Task goal:
Retype all of the listing exactly, passing over any picture you find.

+ + + + +

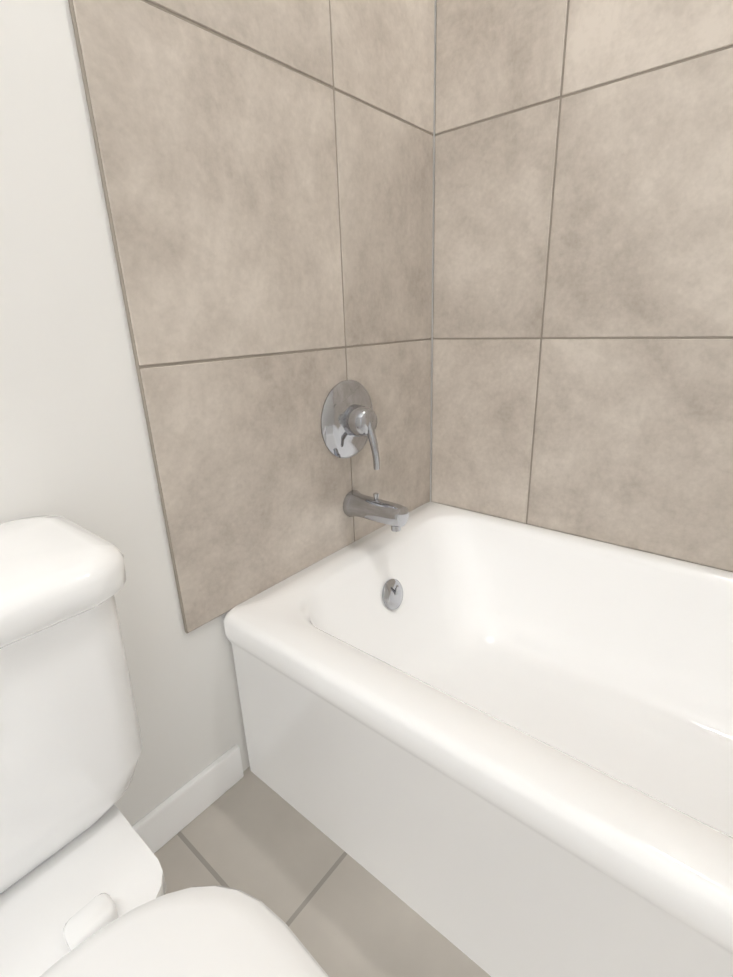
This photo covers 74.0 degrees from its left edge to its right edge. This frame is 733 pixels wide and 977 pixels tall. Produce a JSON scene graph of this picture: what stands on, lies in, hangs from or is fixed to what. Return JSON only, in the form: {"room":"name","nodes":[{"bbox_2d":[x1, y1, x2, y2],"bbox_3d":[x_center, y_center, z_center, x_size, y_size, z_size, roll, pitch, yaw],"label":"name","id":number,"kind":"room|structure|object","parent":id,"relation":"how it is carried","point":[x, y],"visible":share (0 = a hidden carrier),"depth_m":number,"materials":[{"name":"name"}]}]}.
{"room":"bathroom","nodes":[
{"label":"bathroom","id":0,"kind":"room"},
{"bbox_2d":[0,0,249,825],"bbox_3d":[-0.690,-0.400,0.313,0.115,2.440,2.775,13,24,37],"label":"wall","id":1,"kind":"structure","parent":0,"point":[75,447],"depth_m":0.66,"materials":[{"name":"white paint"}]},
{"bbox_2d":[132,745,243,853],"bbox_3d":[-0.581,0.715,0.683,0.012,0.085,0.985,13,24,37],"label":"baseboard","id":2,"kind":"structure","parent":1,"relation":"attached to","point":[157,828],"depth_m":0.92,"materials":[{"name":"white wood"}]},
{"bbox_2d":[68,0,434,632],"bbox_3d":[-0.100,-0.722,0.862,0.010,1.846,0.806,13,24,37],"label":"tiled wall","id":3,"kind":"structure","parent":1,"relation":"attached to","point":[266,170],"depth_m":0.87,"materials":[{"name":"tile"}]},
{"bbox_2d":[321,380,379,469],"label":"tub valve","id":4,"kind":"object","parent":3,"relation":"attached to","point":[348,421],"depth_m":1.06,"materials":[{"name":"silver metal"}]},
{"bbox_2d":[343,490,408,531],"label":"tub spout","id":5,"kind":"object","parent":3,"relation":"attached to","point":[357,504],"depth_m":1.10,"materials":[{"name":"silver metal"}]},
{"bbox_2d":[154,766,490,976],"bbox_3d":[0.346,1.126,-0.311,3.035,0.100,4.800,13,24,37],"label":"floor","id":6,"kind":"structure","parent":0,"point":[335,907],"depth_m":0.85,"materials":[{"name":"tile"}]},
{"bbox_2d":[0,515,328,976],"bbox_3d":[-0.228,0.488,0.362,0.847,0.700,0.436,13,24,37],"label":"toilet","id":7,"kind":"object","parent":6,"relation":"on","point":[82,887],"visible":1,"depth_m":0.49,"materials":[{"name":"white ceramic"}]},
{"bbox_2d":[224,502,732,976],"bbox_3d":[0.569,0.470,0.779,1.570,0.406,0.739,13,24,37],"label":"bathtub","id":8,"kind":"object","parent":6,"relation":"on","point":[492,746],"visible":1,"depth_m":0.87,"materials":[{"name":"white ceramic"}]},
{"bbox_2d":[382,579,402,609],"bbox_3d":[0.064,0.252,1.160,0.030,0.070,0.072,13,24,37],"label":"overflow drain","id":9,"kind":"object","parent":8,"relation":"attached to","point":[392,594],"visible":1,"depth_m":1.15,"materials":[{"name":"silver metal"}]},
{"bbox_2d":[430,0,732,572],"bbox_3d":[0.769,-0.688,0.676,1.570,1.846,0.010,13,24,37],"label":"tiled wall","id":10,"kind":"structure","parent":0,"point":[582,377],"depth_m":1.03,"materials":[{"name":"tile"}]}
]}

+ + + + +

Expected answer:
This photo covers 74.0 degrees from its left edge to its right edge. This frame is 733 pixels wide and 977 pixels tall. Produce a JSON scene graph of this picture: what stands on, lies in, hangs from or is fixed to what. Return JSON only, in the form: {"room":"name","nodes":[{"bbox_2d":[x1, y1, x2, y2],"bbox_3d":[x_center, y_center, z_center, x_size, y_size, z_size, roll, pitch, yaw],"label":"name","id":number,"kind":"room|structure|object","parent":id,"relation":"how it is carried","point":[x, y],"visible":share (0 = a hidden carrier),"depth_m":number,"materials":[{"name":"name"}]}]}.
{"room":"bathroom","nodes":[
{"label":"bathroom","id":0,"kind":"room"},
{"bbox_2d":[0,0,249,825],"bbox_3d":[-0.690,-0.400,0.313,0.115,2.440,2.775,13,24,37],"label":"wall","id":1,"kind":"structure","parent":0,"point":[75,447],"depth_m":0.66,"materials":[{"name":"white paint"}]},
{"bbox_2d":[132,745,243,853],"bbox_3d":[-0.581,0.715,0.683,0.012,0.085,0.985,13,24,37],"label":"baseboard","id":2,"kind":"structure","parent":1,"relation":"attached to","point":[157,828],"depth_m":0.92,"materials":[{"name":"white wood"}]},
{"bbox_2d":[68,0,434,632],"bbox_3d":[-0.100,-0.722,0.862,0.010,1.846,0.806,13,24,37],"label":"tiled wall","id":3,"kind":"structure","parent":1,"relation":"attached to","point":[266,170],"depth_m":0.87,"materials":[{"name":"tile"}]},
{"bbox_2d":[321,380,379,469],"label":"tub valve","id":4,"kind":"object","parent":3,"relation":"attached to","point":[348,421],"depth_m":1.06,"materials":[{"name":"silver metal"}]},
{"bbox_2d":[343,490,408,531],"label":"tub spout","id":5,"kind":"object","parent":3,"relation":"attached to","point":[357,504],"depth_m":1.10,"materials":[{"name":"silver metal"}]},
{"bbox_2d":[154,766,490,976],"bbox_3d":[0.346,1.126,-0.311,3.035,0.100,4.800,13,24,37],"label":"floor","id":6,"kind":"structure","parent":0,"point":[335,907],"depth_m":0.85,"materials":[{"name":"tile"}]},
{"bbox_2d":[0,515,328,976],"bbox_3d":[-0.228,0.488,0.362,0.847,0.700,0.436,13,24,37],"label":"toilet","id":7,"kind":"object","parent":6,"relation":"on","point":[82,887],"visible":1,"depth_m":0.49,"materials":[{"name":"white ceramic"}]},
{"bbox_2d":[224,502,732,976],"bbox_3d":[0.569,0.470,0.779,1.570,0.406,0.739,13,24,37],"label":"bathtub","id":8,"kind":"object","parent":6,"relation":"on","point":[492,746],"visible":1,"depth_m":0.87,"materials":[{"name":"white ceramic"}]},
{"bbox_2d":[382,579,402,609],"bbox_3d":[0.064,0.252,1.160,0.030,0.070,0.072,13,24,37],"label":"overflow drain","id":9,"kind":"object","parent":8,"relation":"attached to","point":[392,594],"visible":1,"depth_m":1.15,"materials":[{"name":"silver metal"}]},
{"bbox_2d":[430,0,732,572],"bbox_3d":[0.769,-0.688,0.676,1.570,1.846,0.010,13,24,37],"label":"tiled wall","id":10,"kind":"structure","parent":0,"point":[582,377],"depth_m":1.03,"materials":[{"name":"tile"}]}
]}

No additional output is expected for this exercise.